What the task asks =>
With the images excluded, set down every line of the listing below exactly.

Data for analysis =>
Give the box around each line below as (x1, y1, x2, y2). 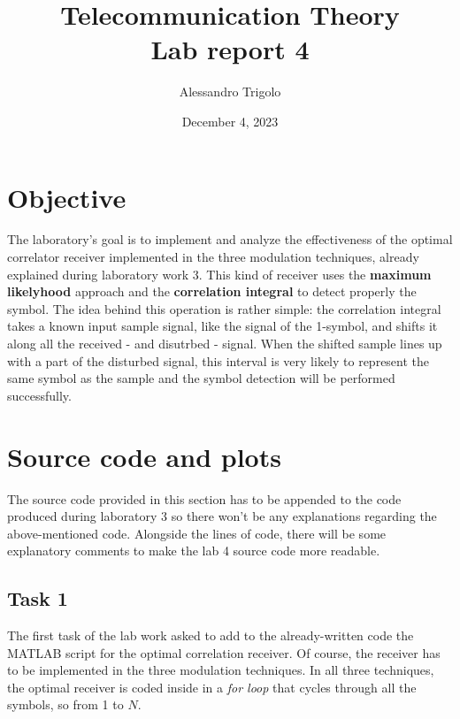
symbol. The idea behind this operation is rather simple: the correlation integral (7, 299, 441, 317)
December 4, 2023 (181, 111, 279, 130)
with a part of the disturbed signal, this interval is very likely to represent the (7, 351, 430, 370)
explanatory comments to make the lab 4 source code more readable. (7, 541, 380, 560)
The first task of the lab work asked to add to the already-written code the (7, 626, 414, 645)
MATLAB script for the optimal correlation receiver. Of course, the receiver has (7, 643, 441, 662)
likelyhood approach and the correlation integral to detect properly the (7, 282, 417, 301)
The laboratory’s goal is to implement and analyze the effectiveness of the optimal (7, 230, 453, 249)
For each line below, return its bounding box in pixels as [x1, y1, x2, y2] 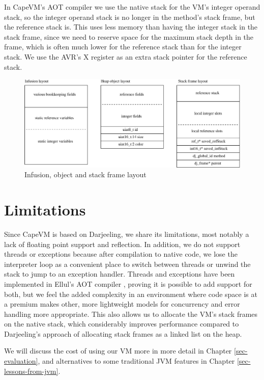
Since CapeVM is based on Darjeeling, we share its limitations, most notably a [4, 228, 249, 239]
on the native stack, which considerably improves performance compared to [4, 318, 239, 329]
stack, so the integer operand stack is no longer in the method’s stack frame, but [4, 11, 255, 22]
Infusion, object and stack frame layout [24, 169, 146, 180]
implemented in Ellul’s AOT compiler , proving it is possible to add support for [4, 278, 252, 289]
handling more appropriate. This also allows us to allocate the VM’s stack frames [4, 308, 258, 319]
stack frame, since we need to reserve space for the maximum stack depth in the [4, 31, 254, 42]
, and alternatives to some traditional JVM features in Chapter [38, 356, 235, 366]
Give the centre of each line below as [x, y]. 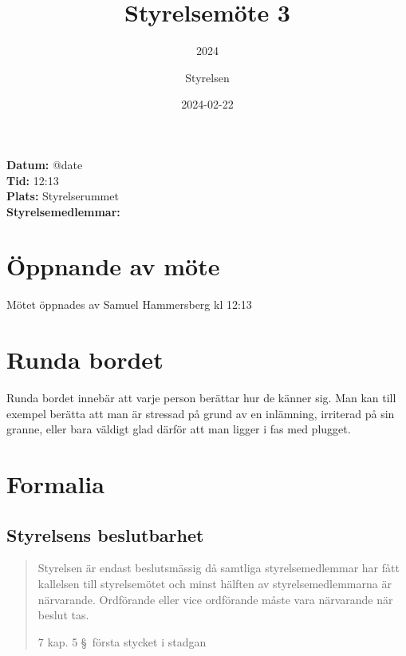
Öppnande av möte [113, 266]
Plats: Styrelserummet [63, 196]
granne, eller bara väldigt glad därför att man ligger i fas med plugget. [179, 429]
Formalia [55, 484]
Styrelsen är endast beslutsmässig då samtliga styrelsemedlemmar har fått [219, 568]
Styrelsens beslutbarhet [105, 534]
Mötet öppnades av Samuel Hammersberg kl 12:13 [129, 304]
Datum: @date [45, 164]
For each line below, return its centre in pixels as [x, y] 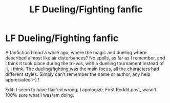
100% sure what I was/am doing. [40, 95]
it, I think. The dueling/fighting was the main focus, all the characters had [82, 69]
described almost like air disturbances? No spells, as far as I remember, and [85, 58]
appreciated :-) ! [23, 79]
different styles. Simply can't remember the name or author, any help [78, 74]
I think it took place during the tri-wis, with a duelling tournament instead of [85, 63]
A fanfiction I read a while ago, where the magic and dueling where [76, 52]
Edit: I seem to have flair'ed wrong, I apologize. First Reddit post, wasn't [81, 89]
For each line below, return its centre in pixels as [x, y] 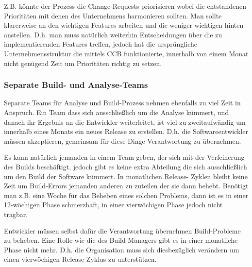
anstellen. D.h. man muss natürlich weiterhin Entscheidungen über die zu [113, 34]
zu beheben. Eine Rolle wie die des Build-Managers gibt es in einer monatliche [121, 240]
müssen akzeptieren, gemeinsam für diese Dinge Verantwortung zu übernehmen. [123, 141]
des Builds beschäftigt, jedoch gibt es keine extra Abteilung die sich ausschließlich [126, 166]
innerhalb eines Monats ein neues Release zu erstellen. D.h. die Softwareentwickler [126, 131]
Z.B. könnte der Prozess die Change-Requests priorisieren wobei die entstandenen [125, 6]
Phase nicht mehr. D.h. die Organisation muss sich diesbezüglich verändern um [122, 249]
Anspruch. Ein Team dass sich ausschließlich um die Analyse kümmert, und [117, 112]
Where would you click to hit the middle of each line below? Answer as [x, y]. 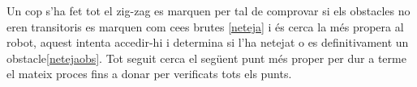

Written response =>
Give the box around each line below as (x1, y1, x2, y2). 
symbol. The idea behind this operation is rather simple: the correlation integral (7, 299, 441, 317)
December 4, 2023 (181, 111, 279, 130)
with a part of the disturbed signal, this interval is very likely to represent the (7, 351, 430, 370)
explanatory comments to make the lab 4 source code more readable. (7, 541, 380, 560)
The first task of the lab work asked to add to the already-written code the (7, 626, 414, 645)
MATLAB script for the optimal correlation receiver. Of course, the receiver has (7, 643, 441, 662)
likelyhood approach and the correlation integral to detect properly the (7, 282, 417, 301)
The laboratory’s goal is to implement and analyze the effectiveness of the optimal (7, 230, 453, 249)
For each line below, return its bounding box in pixels as [x1, y1, x2, y2] 
Since CapeVM is based on Darjeeling, we share its limitations, most notably a [4, 228, 249, 239]
on the native stack, which considerably improves performance compared to [4, 318, 239, 329]
stack, so the integer operand stack is no longer in the method’s stack frame, but [4, 11, 255, 22]
Infusion, object and stack frame layout [24, 169, 146, 180]
implemented in Ellul’s AOT compiler , proving it is possible to add support for [4, 278, 252, 289]
handling more appropriate. This also allows us to allocate the VM’s stack frames [4, 308, 258, 319]
stack frame, since we need to reserve space for the maximum stack depth in the [4, 31, 254, 42]
, and alternatives to some traditional JVM features in Chapter [38, 356, 235, 366]
Give the centre of each line below as [x, y]. 
Öppnande av möte [113, 266]
Plats: Styrelserummet [63, 196]
granne, eller bara väldigt glad därför att man ligger i fas med plugget. [179, 429]
Formalia [55, 484]
Styrelsen är endast beslutsmässig då samtliga styrelsemedlemmar har fått [219, 568]
Styrelsens beslutbarhet [105, 534]
Mötet öppnades av Samuel Hammersberg kl 12:13 [129, 304]
Datum: @date [45, 164]
For each line below, return its centre in pixels as [x, y] 
100% sure what I was/am doing. [40, 95]
it, I think. The dueling/fighting was the main focus, all the characters had [82, 69]
described almost like air disturbances? No spells, as far as I remember, and [85, 58]
appreciated :-) ! [23, 79]
different styles. Simply can't remember the name or author, any help [78, 74]
I think it took place during the tri-wis, with a duelling tournament instead of [85, 63]
A fanfiction I read a while ago, where the magic and dueling where [76, 52]
Edit: I seem to have flair'ed wrong, I apologize. First Reddit post, wasn't [81, 89]
For each line below, return its centre in pixels as [x, y] 
anstellen. D.h. man muss natürlich weiterhin Entscheidungen über die zu [113, 34]
zu beheben. Eine Rolle wie die des Build-Managers gibt es in einer monatliche [121, 240]
müssen akzeptieren, gemeinsam für diese Dinge Verantwortung zu übernehmen. [123, 141]
des Builds beschäftigt, jedoch gibt es keine extra Abteilung die sich ausschließlich [126, 166]
innerhalb eines Monats ein neues Release zu erstellen. D.h. die Softwareentwickler [126, 131]
Z.B. könnte der Prozess die Change-Requests priorisieren wobei die entstandenen [125, 6]
Phase nicht mehr. D.h. die Organisation muss sich diesbezüglich verändern um [122, 249]
Anspruch. Ein Team dass sich ausschließlich um die Analyse kümmert, und [117, 112]
Where would you click to hit the middle of each line below? Answer as [x, y]. 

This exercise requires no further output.